Batsmen from both teams, England a bit more than India, lost their wickets – particularly in the second innings – to poor shot-making. The inability to shuffle their feet around, the cardinal sin of expecting the ball to do things rather than the bats coming in line with the ball, and the tendency to go for strokes than to just pat down deliveries and take their time at the crease were among the factors.
This Test, however, will last longer for more reasons than one. For starters, expect batters to be more comfortable facing the red ball than the glossy pink. Once bitten, twice shy, they’ll look to not repeat the mistakes of the previous game – which will mean trying to rid themselves of the white-ball demons and staying at the wicket longer.
Also expect the groundsmen to come up with a reasonably better strip than the last one, that can potentially establish the ‘rough’ far more clearly than the two-faced barren patch we saw the last time.
Should these elements fall into place, the Test is likely to go on for at least four days, if not five. And in that will lie India’s chances to record a win and grab their spot in the World Test Championship final.
Kohli, however, is not thinking that far ahead yet. To win a Test and move on to the next one seems to be his only priority as Team India captain. Going into this game, he’ll probably not make any change to the playing eleven either, except bringing in a replacement for Jasprit Bumrah in Umesh Yadav.

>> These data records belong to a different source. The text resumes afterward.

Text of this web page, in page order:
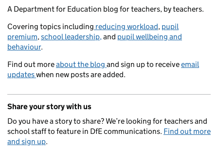
A Department for Education blog for teachers, by teachers.
Covering topics including reducing workload, pupil
premium,school leadership,and pupil wellbeing and
behaviour.
Find out moreabout the blog and sign up to receiveemail
updateswhen new posts are added.
Share your story with us
Do you have a story to share? We’re looking for teachers and
school staff to feature in DfE communications. Find out more
and sign up.

The onus, in fact, will be on England to try and include two frontline spinners this time around. While Joe Root‘s five-for will give the captain a lot more confidence to keep rolling his arm over, an extra spinner is what England will be busy contemplating.
Axar Patel’s arm ball will again be India’s biggest strength. Riding on a 10-wicket haul, his ability to control the turn and bowl a straight length could once again be decisive.